[Data records]
________
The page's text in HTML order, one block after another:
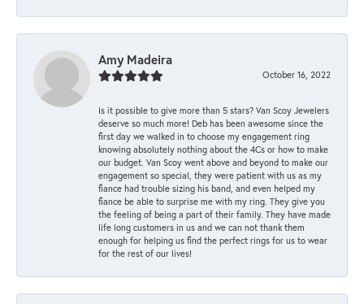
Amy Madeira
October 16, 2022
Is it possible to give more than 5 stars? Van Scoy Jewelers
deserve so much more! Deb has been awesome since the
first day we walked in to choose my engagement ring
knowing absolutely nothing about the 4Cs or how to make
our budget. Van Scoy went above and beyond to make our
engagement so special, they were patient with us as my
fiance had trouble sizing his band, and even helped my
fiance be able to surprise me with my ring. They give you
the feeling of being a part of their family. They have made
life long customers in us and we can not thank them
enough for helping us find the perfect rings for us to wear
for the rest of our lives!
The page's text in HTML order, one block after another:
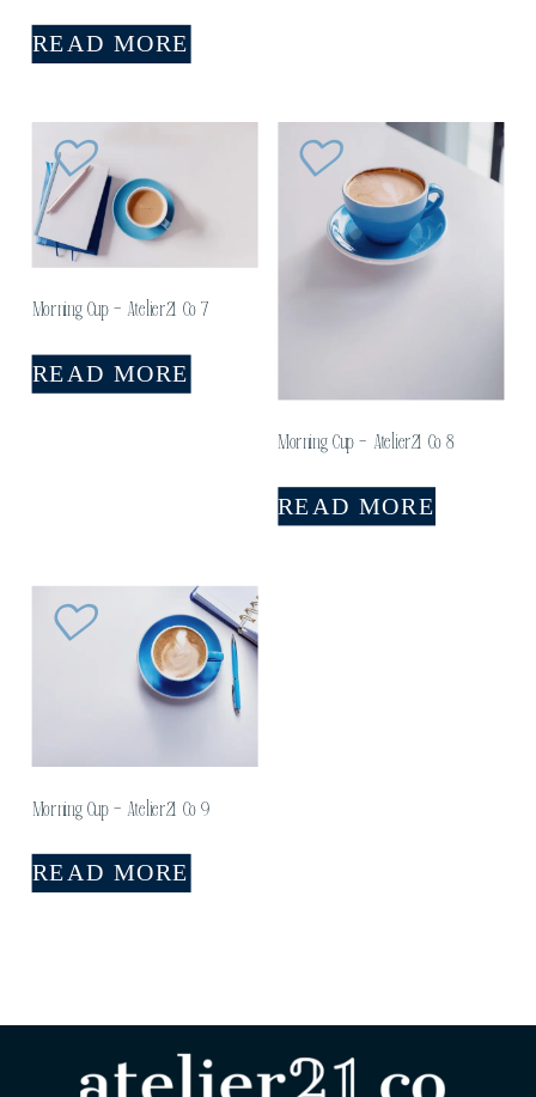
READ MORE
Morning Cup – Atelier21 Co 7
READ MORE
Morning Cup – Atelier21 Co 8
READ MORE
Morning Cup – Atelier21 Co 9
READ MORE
________
» **ASSIGNMENT**
The entries above are to be copied exactly, with every picture left out.

» **TASK OUTPUT**
The page's text in HTML order, one block after another:
Amy Madeira
October 16, 2022
Is it possible to give more than 5 stars? Van Scoy Jewelers
deserve so much more! Deb has been awesome since the
first day we walked in to choose my engagement ring
knowing absolutely nothing about the 4Cs or how to make
our budget. Van Scoy went above and beyond to make our
engagement so special, they were patient with us as my
fiance had trouble sizing his band, and even helped my
fiance be able to surprise me with my ring. They give you
the feeling of being a part of their family. They have made
life long customers in us and we can not thank them
enough for helping us find the perfect rings for us to wear
for the rest of our lives!
The page's text in HTML order, one block after another:
READ MORE
Morning Cup – Atelier21 Co 7
READ MORE
Morning Cup – Atelier21 Co 8
READ MORE
Morning Cup – Atelier21 Co 9
READ MORE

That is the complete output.